** Exercise **
The answer should be the records below, word for word, with every image left out.

** Dataset **
»»

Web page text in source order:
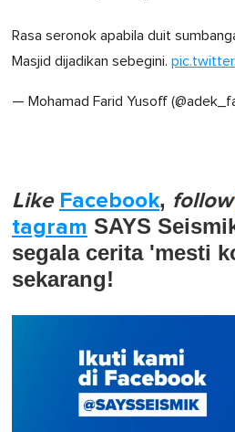
Rasa seronok apabila duit
Masjid dijadikan sebegini.
— Mohamad Farid Yusoff
Like Facebook, follow
tagram SAYS
segala cerita 'mesti
sekarang!
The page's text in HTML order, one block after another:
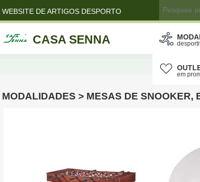
WEBSITE DE ARTIGOS DESPORTO
CASA SENNA
em
MODALIDADES > MESAS DE SNOOKER,
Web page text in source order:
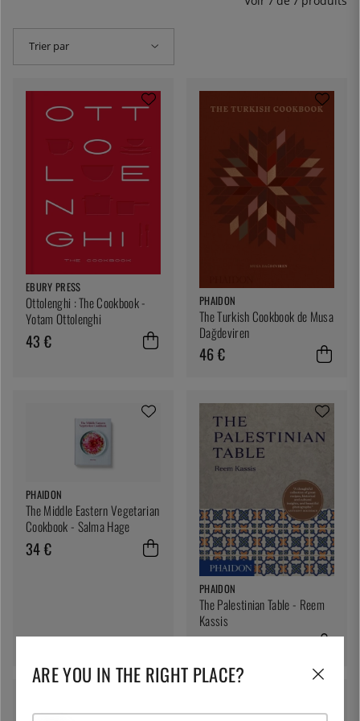
Trier par
EBURY PRESS
Ottolenghi : The Cookbook -
Yotam Ottolenghi
43 €
PHAIDON
The Turkish Cookbook de Musa
Dağdeviren
46 €
PHAIDON
The Middle Eastern Vegetarian
Cookbook - Salma Hage
34 €
PHAIDON
The Palestinian Table - Reem
Kassis
34 €
ARE YOU IN THE RIGHT PLACE?
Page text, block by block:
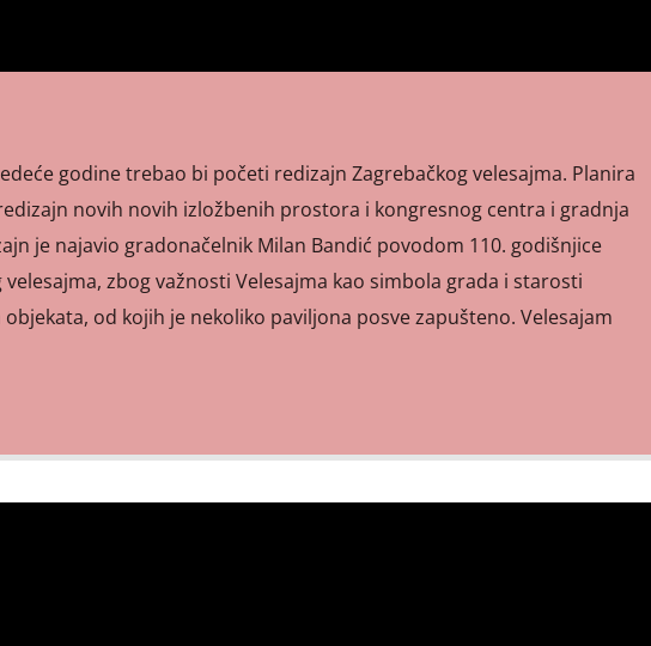
godine trebao bi početi redizajn Zagrebačkog velesajma. Planira
novih novih izložbenih prostora i kongresnog centra i gradnja
je najavio gradonačelnik Milan Bandić povodom 110. godišnjice
velesajma, zbog važnosti Velesajma kao simbola grada i starosti
od kojih je nekoliko paviljona posve zapušteno. Velesajam
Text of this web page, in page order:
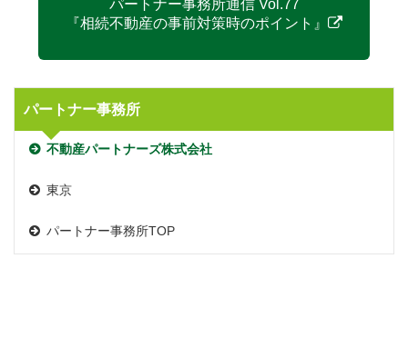
パートナー事務所通信 Vol.77
『相続不動産の事前対策時のポイント』
パートナー事務所
不動産パートナーズ株式会社
東京
パートナー事務所TOP
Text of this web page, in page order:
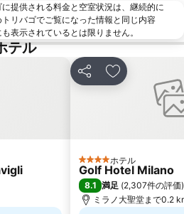
Assago Milanofiori Forum Metro Station
Bicocca
Città Studi
Teatro alla Scala
Lampugnano Metro Station
Porta Genova
Centro storico
Isola
提供される料金と空室状況は、継続的に
リバゴでご覧になった情報と同じ内容
表示されているとは限りません。
テル
シェア お気に入りに
4 ホテルのランク
ホテル
Golf Hotel Milano
8.1 満足 (2,307件の評価)
ミラノ大聖堂まで0.2
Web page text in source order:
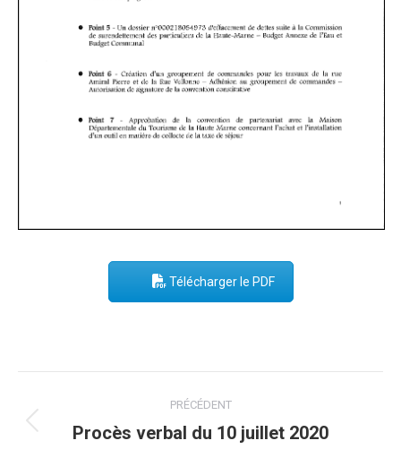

««

** Written solution **
Web page text in source order:
Rasa seronok apabila duit
Masjid dijadikan sebegini.
— Mohamad Farid Yusoff
Like Facebook, follow
tagram SAYS
segala cerita 'mesti
sekarang!
The page's text in HTML order, one block after another:
WEBSITE DE ARTIGOS DESPORTO
CASA SENNA
em
MODALIDADES > MESAS DE SNOOKER,
Web page text in source order:
Trier par
EBURY PRESS
Ottolenghi : The Cookbook -
Yotam Ottolenghi
43 €
PHAIDON
The Turkish Cookbook de Musa
Dağdeviren
46 €
PHAIDON
The Middle Eastern Vegetarian
Cookbook - Salma Hage
34 €
PHAIDON
The Palestinian Table - Reem
Kassis
34 €
ARE YOU IN THE RIGHT PLACE?
Page text, block by block:
godine trebao bi početi redizajn Zagrebačkog velesajma. Planira
novih novih izložbenih prostora i kongresnog centra i gradnja
je najavio gradonačelnik Milan Bandić povodom 110. godišnjice
velesajma, zbog važnosti Velesajma kao simbola grada i starosti
od kojih je nekoliko paviljona posve zapušteno. Velesajam
Text of this web page, in page order:
パートナー事務所通信 Vol.77
『相続不動産の事前対策時のポイント』
パートナー事務所
不動産パートナーズ株式会社
東京
パートナー事務所TOP
Text of this web page, in page order:
Assago Milanofiori Forum Metro Station
Bicocca
Città Studi
Teatro alla Scala
Lampugnano Metro Station
Porta Genova
Centro storico
Isola
提供される料金と空室状況は、継続的に
リバゴでご覧になった情報と同じ内容
表示されているとは限りません。
テル
シェア お気に入りに
4 ホテルのランク
ホテル
Golf Hotel Milano
8.1 満足 (2,307件の評価)
ミラノ大聖堂まで0.2
Web page text in source order:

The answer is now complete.